The Chinese Nationalist Party (KMT) is to challenge the constitutionality of the government’s military pension reform act at the Council of Grand Justices, party chairman Wu Den-yih (吳敦義) said yesterday.
The Legislative Yuan on Wednesday night passed amendments to the Act of Military Service for Officers and Noncommissioned Officers of the Armed Forces (陸海空軍軍官士官服役條例) in a vote split along partisan lines.
The act is expected to take effect on July 1, alongside changes to the pension schemes for civil servants and public-school teachers.
Photo: Liao Chen-huei, Taipei Times
Wu issued a statement to blast Democratic Progressive Party (DPP) lawmakers for passing the amendments “roughly and in the dead of night.”
“Social unrest and chaos” are to ensue from the party’s decision to ram the pension reform plan through the legislature, Wu said, adding that it must “take absolute responsibility” for the legislation’s effects.
The cutbacks to pension payouts and benefits violates the right to property as stipulated by Article 15 of the Constitution and the legal principles of making no retroactive laws and legitimate expectation, he said.
The KMT and its organizations at the county and city levels are to facilitate raising constitutional challenges to the pension reforms, he said.
“The KMT must defend the rights and dignity of retired public employees,” Wu said.
The government-operated Public Service Pension, Postal Savings, Labor Insurance and Labor Pension funds have been plagued by low rates of return, he said, adding that the DPP must do better.

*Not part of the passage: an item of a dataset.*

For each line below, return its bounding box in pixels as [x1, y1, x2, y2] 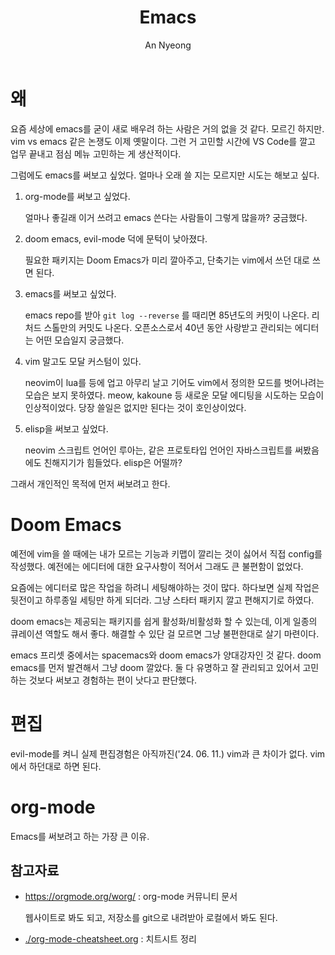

As of April, the Public Service Pension Fund made a profit of NT$442 million (US$14.59 million), or a rate of return of 0.082 percent, while the Labor Pension Fund was 0.41 percent in the red, he said.
The government should alleviate fiscal pressures by improving the performance of pension funds, instead of transferring economic pain to veterans, civil servants, police officers and teachers in the name of reform, he said.
The Singaporean model of pension fund management should be considered as a way to improve the funds’ performance, he said.
The DPP should prioritize economic development and social harmony, as bettering the nation’s economic performance would raise all boats, Wu said, calling on it to suspend “political strife and squabbling that are detrimental to the nation.”